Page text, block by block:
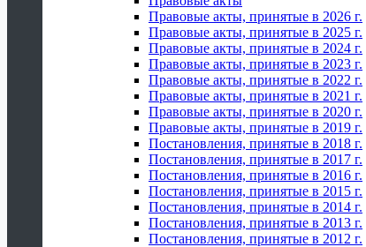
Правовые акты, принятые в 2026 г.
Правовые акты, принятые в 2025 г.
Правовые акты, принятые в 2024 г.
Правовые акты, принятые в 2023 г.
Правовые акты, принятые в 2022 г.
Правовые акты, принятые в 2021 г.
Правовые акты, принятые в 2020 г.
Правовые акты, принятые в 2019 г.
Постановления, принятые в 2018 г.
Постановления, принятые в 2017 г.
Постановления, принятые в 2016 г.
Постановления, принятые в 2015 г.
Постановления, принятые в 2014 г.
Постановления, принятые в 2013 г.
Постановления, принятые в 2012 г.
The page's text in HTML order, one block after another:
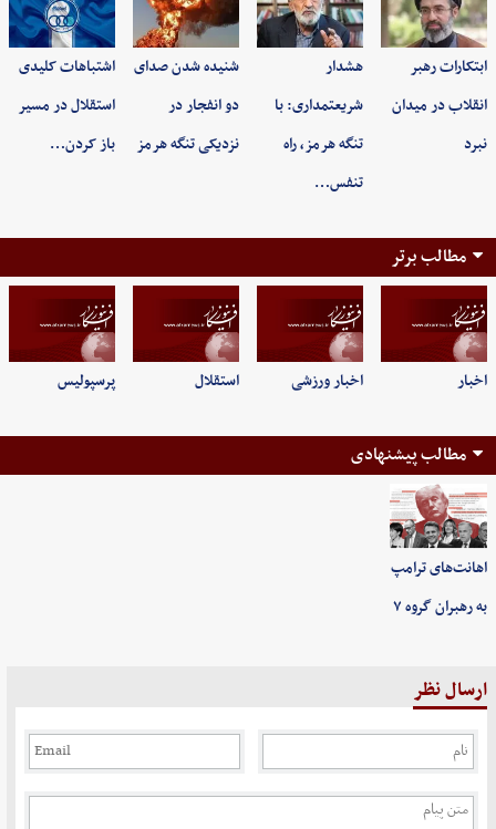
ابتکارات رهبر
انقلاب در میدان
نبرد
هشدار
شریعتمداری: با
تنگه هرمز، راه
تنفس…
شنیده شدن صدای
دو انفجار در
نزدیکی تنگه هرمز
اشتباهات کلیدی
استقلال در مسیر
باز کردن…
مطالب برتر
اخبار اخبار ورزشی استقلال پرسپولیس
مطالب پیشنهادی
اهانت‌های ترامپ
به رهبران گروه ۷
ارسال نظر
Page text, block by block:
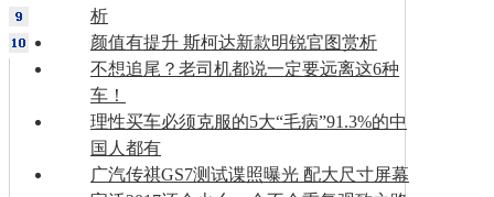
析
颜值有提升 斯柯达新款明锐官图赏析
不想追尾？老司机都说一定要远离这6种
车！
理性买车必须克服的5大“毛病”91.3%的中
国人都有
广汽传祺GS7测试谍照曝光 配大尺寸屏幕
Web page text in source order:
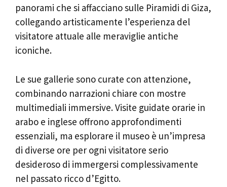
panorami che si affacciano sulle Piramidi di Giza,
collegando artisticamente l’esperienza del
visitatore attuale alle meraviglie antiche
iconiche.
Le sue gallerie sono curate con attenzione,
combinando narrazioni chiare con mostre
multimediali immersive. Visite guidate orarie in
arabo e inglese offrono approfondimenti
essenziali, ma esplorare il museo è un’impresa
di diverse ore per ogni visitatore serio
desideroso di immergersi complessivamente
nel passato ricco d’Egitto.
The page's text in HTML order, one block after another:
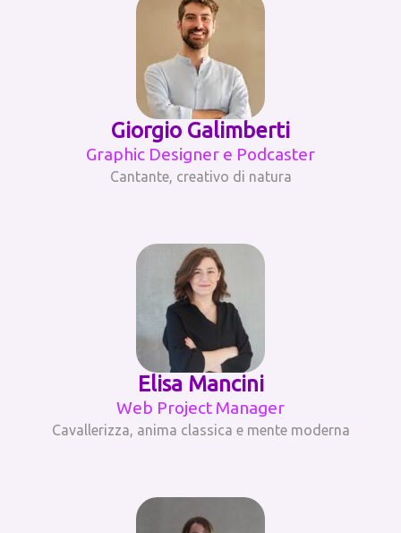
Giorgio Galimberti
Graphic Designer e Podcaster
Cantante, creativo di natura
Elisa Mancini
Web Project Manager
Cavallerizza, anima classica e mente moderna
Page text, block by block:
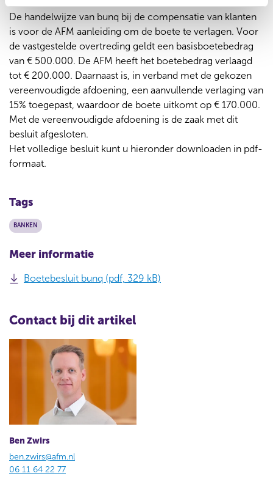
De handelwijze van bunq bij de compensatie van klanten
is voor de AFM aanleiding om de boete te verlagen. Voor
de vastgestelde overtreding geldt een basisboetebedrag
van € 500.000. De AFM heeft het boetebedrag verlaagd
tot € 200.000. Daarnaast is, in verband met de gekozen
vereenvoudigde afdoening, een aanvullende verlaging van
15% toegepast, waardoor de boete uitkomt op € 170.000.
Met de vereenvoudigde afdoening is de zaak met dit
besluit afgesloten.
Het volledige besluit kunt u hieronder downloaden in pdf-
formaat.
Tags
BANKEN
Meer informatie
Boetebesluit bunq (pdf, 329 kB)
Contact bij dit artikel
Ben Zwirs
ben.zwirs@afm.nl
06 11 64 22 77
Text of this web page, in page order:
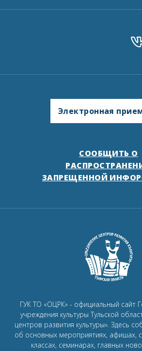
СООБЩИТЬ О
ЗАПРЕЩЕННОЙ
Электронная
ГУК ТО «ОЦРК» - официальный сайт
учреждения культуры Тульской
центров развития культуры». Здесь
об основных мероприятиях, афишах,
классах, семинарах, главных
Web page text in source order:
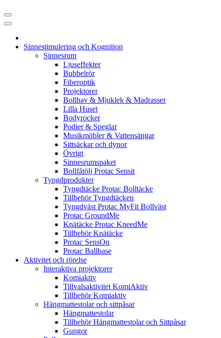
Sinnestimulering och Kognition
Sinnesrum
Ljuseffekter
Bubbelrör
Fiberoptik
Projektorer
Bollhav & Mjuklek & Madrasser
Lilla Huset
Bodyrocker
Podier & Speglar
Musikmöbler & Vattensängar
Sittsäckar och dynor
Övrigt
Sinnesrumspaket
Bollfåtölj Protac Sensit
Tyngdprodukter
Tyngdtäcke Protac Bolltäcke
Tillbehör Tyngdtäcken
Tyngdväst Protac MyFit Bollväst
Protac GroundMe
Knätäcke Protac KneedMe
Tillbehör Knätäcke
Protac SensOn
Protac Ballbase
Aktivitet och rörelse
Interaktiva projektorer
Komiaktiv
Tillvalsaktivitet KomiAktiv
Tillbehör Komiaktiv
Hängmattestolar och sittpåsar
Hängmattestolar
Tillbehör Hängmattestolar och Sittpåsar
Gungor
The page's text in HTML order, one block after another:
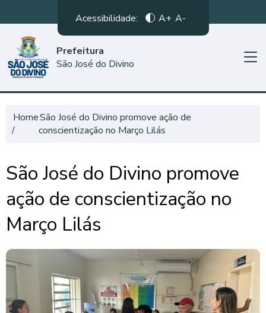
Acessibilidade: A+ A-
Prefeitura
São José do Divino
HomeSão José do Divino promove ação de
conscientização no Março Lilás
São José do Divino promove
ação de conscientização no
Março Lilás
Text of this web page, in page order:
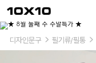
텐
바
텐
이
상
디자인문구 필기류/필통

########

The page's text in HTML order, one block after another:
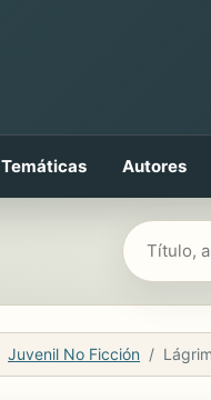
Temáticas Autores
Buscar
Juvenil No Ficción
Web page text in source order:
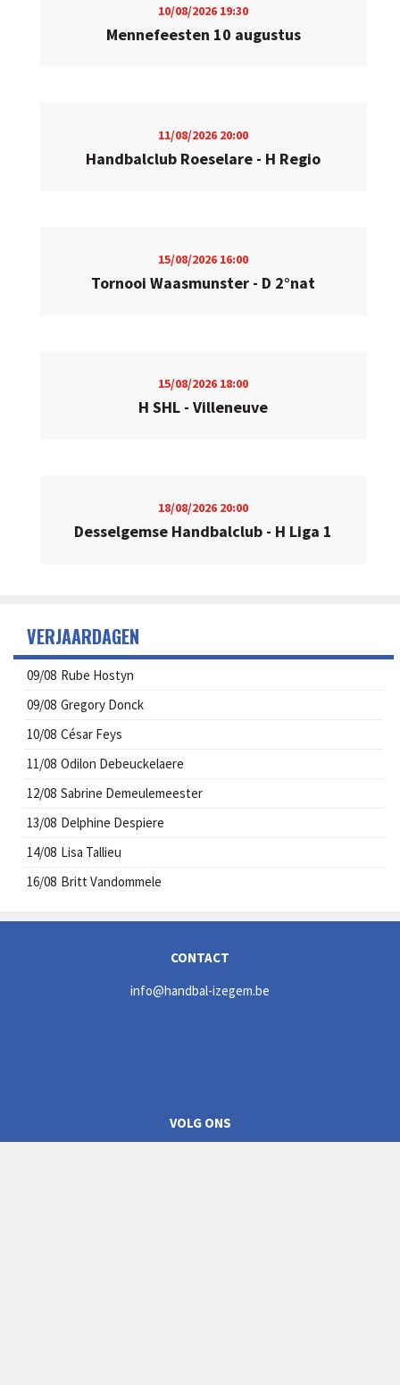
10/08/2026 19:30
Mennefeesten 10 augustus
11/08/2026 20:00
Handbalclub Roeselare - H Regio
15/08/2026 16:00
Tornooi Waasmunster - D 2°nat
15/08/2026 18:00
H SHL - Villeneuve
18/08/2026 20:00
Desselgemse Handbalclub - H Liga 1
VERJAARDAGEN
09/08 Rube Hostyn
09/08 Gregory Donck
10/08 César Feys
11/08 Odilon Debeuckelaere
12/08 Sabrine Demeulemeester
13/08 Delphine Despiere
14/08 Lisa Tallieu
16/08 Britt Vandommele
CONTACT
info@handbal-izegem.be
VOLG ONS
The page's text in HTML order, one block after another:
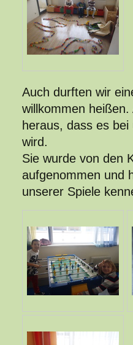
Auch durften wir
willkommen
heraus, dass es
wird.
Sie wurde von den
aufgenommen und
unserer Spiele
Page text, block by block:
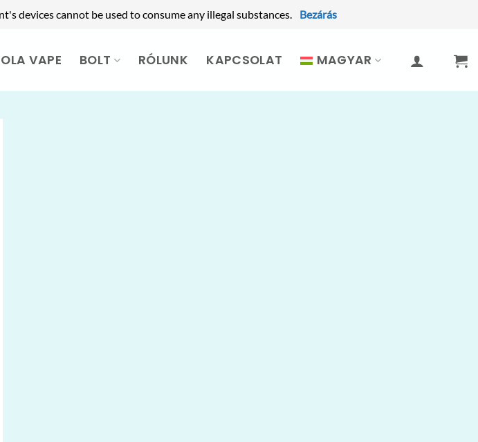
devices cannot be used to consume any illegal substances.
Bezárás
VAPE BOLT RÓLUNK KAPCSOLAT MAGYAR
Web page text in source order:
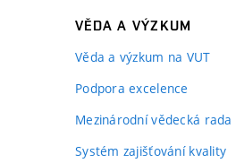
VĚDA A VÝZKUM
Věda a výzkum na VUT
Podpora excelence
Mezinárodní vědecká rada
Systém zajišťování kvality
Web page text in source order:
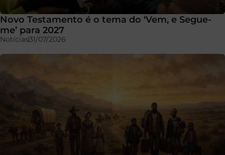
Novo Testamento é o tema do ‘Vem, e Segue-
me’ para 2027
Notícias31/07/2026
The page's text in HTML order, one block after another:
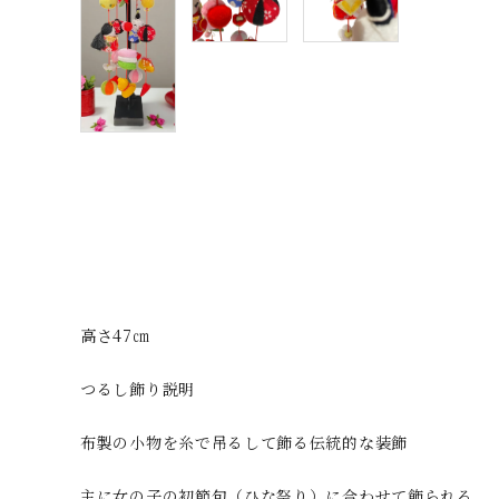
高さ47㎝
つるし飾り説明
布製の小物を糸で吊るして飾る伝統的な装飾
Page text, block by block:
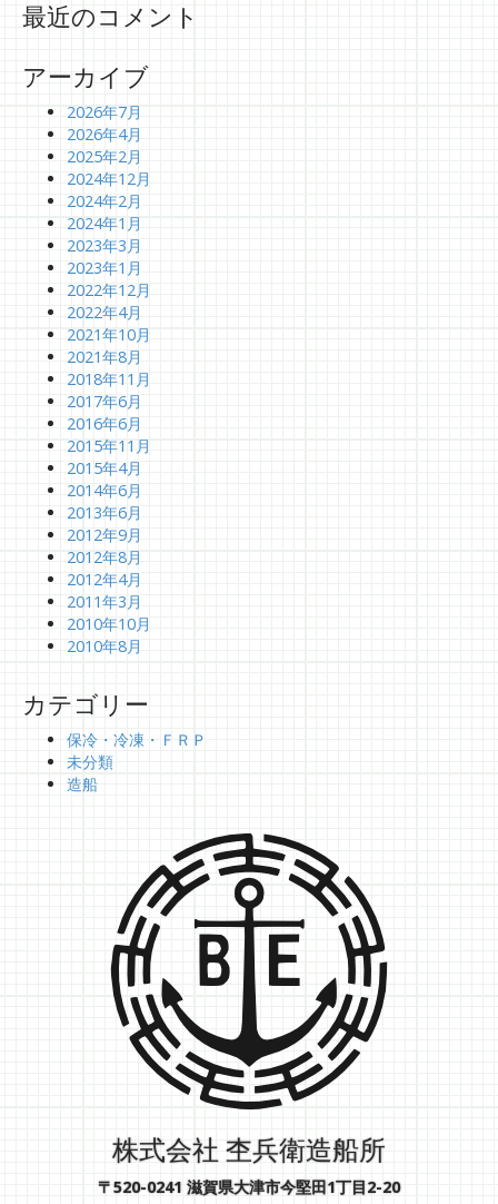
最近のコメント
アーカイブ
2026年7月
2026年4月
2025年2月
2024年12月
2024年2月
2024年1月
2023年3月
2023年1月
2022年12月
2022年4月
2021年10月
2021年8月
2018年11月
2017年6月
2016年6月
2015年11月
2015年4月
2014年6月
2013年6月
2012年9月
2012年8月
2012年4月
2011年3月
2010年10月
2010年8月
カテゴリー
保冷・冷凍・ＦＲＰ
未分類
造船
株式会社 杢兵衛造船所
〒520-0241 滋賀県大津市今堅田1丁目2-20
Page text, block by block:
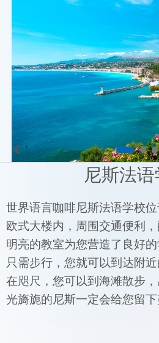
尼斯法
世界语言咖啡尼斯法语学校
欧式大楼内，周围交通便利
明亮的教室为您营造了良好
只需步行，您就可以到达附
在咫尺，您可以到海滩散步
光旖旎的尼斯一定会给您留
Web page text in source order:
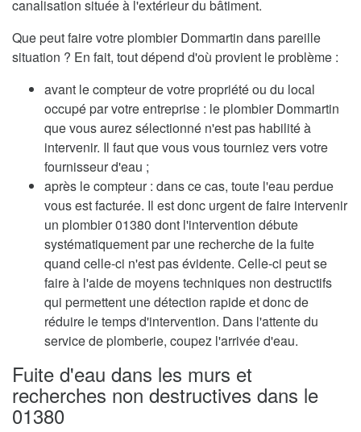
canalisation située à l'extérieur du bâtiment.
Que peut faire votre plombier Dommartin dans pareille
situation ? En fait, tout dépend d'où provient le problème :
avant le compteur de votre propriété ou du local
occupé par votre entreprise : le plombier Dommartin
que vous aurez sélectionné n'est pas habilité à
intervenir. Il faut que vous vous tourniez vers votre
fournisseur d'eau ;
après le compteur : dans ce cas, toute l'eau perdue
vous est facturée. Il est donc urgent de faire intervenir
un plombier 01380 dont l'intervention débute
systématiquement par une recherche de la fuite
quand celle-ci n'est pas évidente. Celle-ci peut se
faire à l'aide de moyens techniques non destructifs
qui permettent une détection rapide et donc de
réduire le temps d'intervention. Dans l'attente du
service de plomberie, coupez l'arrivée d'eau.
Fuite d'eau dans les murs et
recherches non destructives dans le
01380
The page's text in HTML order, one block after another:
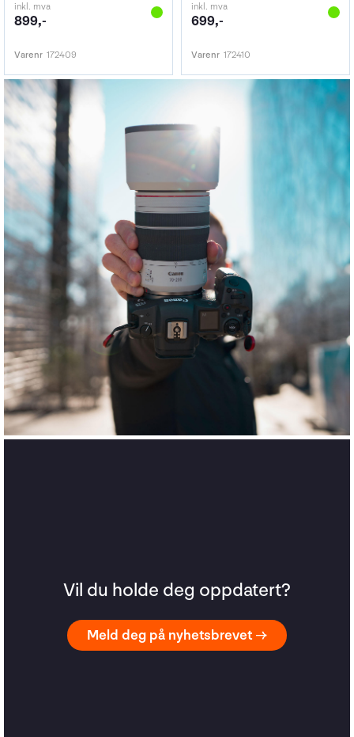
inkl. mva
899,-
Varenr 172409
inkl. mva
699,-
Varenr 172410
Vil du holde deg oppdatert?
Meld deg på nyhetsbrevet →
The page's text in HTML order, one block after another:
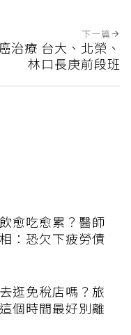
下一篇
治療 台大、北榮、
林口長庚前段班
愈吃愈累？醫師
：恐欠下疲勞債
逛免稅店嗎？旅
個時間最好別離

########

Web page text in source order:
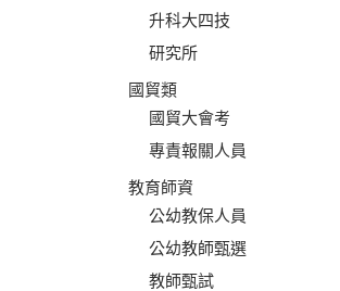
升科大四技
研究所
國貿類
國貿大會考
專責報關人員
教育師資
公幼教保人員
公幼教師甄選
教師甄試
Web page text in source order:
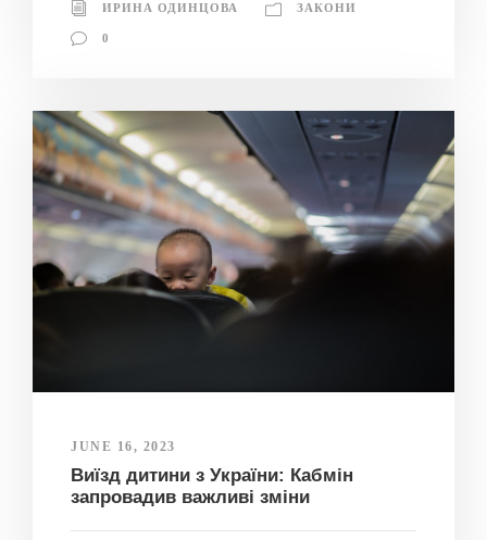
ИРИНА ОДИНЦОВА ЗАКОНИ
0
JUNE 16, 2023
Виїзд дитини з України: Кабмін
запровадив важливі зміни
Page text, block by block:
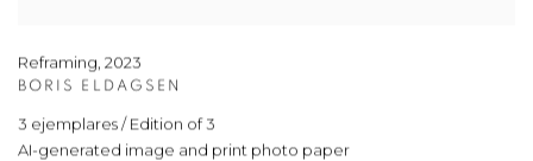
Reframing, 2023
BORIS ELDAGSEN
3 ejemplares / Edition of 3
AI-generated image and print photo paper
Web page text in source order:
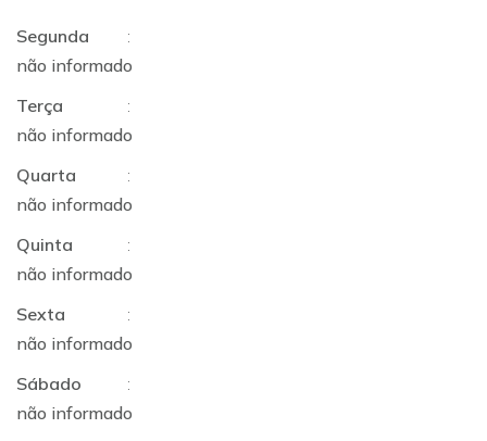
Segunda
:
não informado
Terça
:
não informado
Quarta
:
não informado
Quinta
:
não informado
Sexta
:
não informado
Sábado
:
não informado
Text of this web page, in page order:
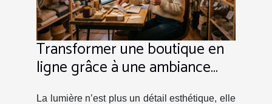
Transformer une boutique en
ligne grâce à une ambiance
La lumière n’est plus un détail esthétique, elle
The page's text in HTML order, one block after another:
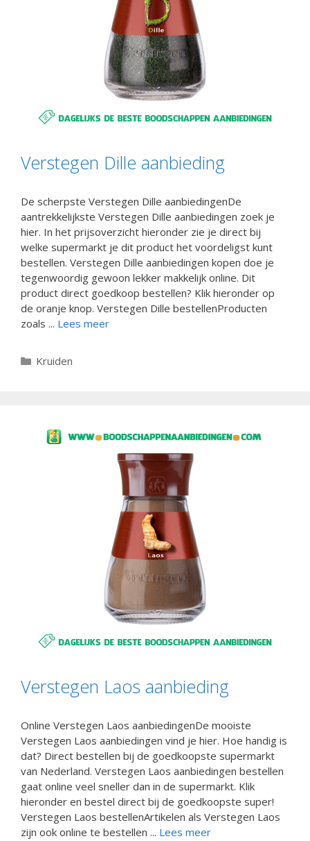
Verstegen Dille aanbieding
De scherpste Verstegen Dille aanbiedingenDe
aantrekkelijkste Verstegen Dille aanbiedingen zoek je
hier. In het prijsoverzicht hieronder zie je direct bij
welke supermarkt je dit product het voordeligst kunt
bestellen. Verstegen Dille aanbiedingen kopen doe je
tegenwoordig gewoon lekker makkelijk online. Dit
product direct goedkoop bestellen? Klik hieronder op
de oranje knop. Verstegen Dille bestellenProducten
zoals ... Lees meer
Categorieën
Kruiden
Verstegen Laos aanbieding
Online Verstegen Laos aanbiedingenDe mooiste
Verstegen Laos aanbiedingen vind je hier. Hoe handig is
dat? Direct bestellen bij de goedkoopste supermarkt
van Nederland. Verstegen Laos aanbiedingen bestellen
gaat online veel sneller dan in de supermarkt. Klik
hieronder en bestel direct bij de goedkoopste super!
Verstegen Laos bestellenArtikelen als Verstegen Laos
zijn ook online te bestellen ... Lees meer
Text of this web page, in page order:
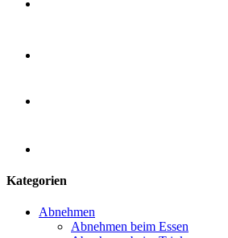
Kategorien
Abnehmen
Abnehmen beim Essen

########

WHAT IS EXPECTED: Where a line above contains the word "Dommartin", copy that line.

OUTPUT FOR THIS EXERCISE:
Que peut faire votre plombier Dommartin dans pareille
occupé par votre entreprise : le plombier Dommartin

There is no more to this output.